L’hommage à Johnny, un rassemblement de « souchiens » selon Finkielkraut

À l’occasion de l’hommage national rendu au chanteur Johnny Halliday samedi 9 décembre à la Madeleine, certains n’ont pas hésité à relancer une polémique aussi vaine que nauséabonde.

Finkielkraut, initiateur de la polémique

Alors que des dizaines de milliers de personnes étaient descendues dans la rue pour rendre hommage à « l’idole des jeunes », le philosophe-académicien s’est servi de cet instant de recueillement pour relancer une polémique aux relents racialistes.

Alain Finkielkraut a en effet estimé que seul « le petit peuple blanc » avait participé à cette cérémonie d’adieu, insistant sur le fait qu’une partie de la population française ne s’intégrait pas aux rassemblements nationaux.

 

« Le petit peuple des petits blancs est descendu dans la rue pour dire adieu à Johnny. Il était nombreux et il était seul. Les « non-souchiens » brillaient par leur absence » a-t-il déclaré sur les ondes de RCJ.

Ces propos ont immédiatement suscité de vives réactions sur les réseaux sociaux. Certains internautes se sont ainsi demandés si Finkielkraut avait voulu dire que participer à la commémoration d’une icône est indispensable pour être un « vrai » français ? D’autres se sont interrogés sur l’existence de « vrais français » – les « souchiens » – par opposition aux « non-souchiens », qui seraient donc, toujours selon Finkie, de « faux français » ?

Pour certains internautes, le philosophe français a utilisé la mort du rocker pour exposer son racisme et sa xénophobie décomplexés.

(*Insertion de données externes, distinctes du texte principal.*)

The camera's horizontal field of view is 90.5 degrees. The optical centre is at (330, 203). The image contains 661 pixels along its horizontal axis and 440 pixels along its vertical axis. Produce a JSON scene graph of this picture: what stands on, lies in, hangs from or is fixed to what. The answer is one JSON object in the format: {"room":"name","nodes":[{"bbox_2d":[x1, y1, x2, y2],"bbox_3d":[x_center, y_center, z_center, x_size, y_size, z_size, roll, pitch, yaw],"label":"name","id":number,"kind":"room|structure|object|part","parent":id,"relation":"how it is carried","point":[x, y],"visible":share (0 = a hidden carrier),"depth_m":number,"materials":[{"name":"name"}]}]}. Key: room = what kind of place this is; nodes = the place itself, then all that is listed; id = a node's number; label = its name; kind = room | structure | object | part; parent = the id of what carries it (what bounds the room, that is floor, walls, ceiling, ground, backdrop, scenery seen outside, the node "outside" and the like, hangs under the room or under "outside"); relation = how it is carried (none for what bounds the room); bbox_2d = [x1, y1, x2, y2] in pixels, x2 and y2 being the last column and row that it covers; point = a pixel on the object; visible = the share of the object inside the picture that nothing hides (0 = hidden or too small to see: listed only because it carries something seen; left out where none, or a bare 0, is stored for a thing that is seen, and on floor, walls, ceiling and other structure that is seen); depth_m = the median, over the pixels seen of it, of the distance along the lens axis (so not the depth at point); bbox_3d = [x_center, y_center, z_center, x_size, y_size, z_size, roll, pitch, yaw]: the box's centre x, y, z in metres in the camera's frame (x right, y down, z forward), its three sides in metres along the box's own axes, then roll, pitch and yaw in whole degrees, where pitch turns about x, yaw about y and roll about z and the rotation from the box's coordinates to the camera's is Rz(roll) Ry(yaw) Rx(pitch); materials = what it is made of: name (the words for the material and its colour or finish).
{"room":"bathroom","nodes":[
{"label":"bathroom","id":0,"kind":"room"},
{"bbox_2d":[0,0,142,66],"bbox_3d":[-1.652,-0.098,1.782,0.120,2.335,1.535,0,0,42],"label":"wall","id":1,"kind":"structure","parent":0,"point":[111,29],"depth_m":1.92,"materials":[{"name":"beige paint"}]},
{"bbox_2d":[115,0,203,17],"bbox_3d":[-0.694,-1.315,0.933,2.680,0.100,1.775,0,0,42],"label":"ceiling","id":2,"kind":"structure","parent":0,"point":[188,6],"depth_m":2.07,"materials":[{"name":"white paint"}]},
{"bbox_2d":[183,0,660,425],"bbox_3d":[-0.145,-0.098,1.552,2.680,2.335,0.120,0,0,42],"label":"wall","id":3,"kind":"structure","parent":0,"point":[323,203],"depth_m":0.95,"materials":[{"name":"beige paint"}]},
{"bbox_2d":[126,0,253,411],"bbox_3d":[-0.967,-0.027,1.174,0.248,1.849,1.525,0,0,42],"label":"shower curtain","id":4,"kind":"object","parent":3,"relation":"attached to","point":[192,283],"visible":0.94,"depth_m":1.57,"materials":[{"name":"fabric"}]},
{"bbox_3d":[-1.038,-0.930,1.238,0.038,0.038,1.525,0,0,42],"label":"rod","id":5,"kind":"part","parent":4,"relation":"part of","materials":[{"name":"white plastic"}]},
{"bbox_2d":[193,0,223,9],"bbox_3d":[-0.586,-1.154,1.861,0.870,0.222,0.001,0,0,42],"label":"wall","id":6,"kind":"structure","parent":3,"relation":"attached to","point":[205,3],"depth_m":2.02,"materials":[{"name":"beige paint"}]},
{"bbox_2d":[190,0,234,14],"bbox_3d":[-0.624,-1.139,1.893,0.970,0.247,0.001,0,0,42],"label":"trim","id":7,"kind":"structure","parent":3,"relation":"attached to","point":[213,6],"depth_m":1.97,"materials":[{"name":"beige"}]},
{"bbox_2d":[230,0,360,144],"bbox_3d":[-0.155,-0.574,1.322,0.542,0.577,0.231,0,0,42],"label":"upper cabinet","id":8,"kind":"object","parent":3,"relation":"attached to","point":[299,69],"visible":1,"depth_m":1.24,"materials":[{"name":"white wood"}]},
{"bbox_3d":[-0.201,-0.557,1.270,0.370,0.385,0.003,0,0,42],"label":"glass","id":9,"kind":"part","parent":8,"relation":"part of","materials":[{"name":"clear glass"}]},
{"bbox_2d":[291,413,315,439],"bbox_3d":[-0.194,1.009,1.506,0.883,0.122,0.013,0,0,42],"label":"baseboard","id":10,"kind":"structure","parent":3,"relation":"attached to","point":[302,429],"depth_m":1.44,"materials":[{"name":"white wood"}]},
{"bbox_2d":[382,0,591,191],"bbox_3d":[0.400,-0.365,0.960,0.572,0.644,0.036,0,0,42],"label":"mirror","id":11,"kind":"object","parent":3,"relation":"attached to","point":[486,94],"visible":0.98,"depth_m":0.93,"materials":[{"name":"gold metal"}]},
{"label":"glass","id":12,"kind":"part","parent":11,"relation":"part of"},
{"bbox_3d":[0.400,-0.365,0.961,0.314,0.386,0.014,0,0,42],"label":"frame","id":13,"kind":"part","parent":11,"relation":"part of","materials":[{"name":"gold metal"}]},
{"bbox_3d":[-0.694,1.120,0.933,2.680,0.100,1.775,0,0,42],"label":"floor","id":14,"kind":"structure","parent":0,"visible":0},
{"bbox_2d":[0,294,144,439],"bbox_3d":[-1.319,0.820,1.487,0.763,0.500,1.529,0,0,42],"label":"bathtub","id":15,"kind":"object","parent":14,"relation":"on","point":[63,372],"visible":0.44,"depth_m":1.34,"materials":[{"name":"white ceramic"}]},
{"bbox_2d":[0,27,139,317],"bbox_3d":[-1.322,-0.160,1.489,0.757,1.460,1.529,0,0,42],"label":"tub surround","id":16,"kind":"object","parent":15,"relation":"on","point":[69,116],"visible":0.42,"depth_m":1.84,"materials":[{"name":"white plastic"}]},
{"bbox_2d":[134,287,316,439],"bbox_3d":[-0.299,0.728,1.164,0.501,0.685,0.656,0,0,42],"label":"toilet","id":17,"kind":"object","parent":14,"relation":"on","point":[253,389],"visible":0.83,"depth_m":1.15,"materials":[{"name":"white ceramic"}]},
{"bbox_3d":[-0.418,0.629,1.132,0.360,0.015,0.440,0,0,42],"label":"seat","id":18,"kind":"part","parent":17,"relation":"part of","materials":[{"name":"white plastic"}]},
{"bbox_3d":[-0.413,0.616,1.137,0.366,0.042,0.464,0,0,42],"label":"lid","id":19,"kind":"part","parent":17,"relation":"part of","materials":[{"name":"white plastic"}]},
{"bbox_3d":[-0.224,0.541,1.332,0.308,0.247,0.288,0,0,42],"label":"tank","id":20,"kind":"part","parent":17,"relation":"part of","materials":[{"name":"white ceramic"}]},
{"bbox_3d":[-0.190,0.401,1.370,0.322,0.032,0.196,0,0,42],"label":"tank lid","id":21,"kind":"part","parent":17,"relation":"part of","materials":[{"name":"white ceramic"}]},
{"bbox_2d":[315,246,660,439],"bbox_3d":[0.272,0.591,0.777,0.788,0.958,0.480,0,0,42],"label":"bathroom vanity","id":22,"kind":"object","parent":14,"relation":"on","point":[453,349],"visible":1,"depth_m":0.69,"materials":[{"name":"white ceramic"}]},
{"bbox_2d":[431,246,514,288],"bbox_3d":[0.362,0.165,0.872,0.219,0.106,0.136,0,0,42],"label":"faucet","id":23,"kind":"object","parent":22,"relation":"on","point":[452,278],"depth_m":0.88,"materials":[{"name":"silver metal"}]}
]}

Une porte ouverte à l’extrême droite

Ni une, ni deux, il n’en fallait pas plus pour que la porte de la fachosphère s’ouvre grand. Plusieurs figures de l’extrême droite française, à l’instar de Robert Ménard, le maire de Béziers, ont ainsi rebondi sur les propos de Finkielkraut pour affirmer, dans son sillage, l’existence d’une « vraie France », qui aurait assisté à l’hommage, par opposition à une autre France qui, elle, serait restée à la maison.

Ainsi, le maire de Béziers a salué la « vraie France » de Johnny et fustigé dans un même élan ceux qui « voudraient la voir disparaître au plus vite ».

Des internautes ont sauté sur l’occasion pour déverser leur haine sur les réseaux sociaux, en mettant en avant l’idée que la « France » qui a assisté à l’hommage serait la « vraie » France, éternelle, insinuant l’idée que ceux qui n’y auraient pas assisté – sous-entendu les musulmans, les « banlieues », les « immigrés », etc. – ne feraient pas partie de cette France-là.

Dominique Bussereau, député Les Républicains et ancien ministre des Transports de Nicolas Sarkozy, a lui aussi rebondi, à sa manière, sur les propos de Finkielkraut dans une interview à Sud radio. À la 11ème minute dans la bande-son ci-dessous, le journaliste lui demande : « Est-ce que la France dans sa diversité était là ? ». Et le député LR de répondre : « Je n’ai pas regardé les images en direct. Je n’ai pas regardé les images en direct mais c’est vrai, pour vous répondre (…) que j’ai pas vu en effet le peuple de Seine-Saint-Denis mais peut-être qu’il était là partiellement. C’était une certaine France qui était là. ».

Même à l’occasion d’un rassemblement national et consensuel, certains n’hésitent ainsi pas à ressasser leurs obsessions identitaires, au mépris de la mémoire d’un grand artiste disparu.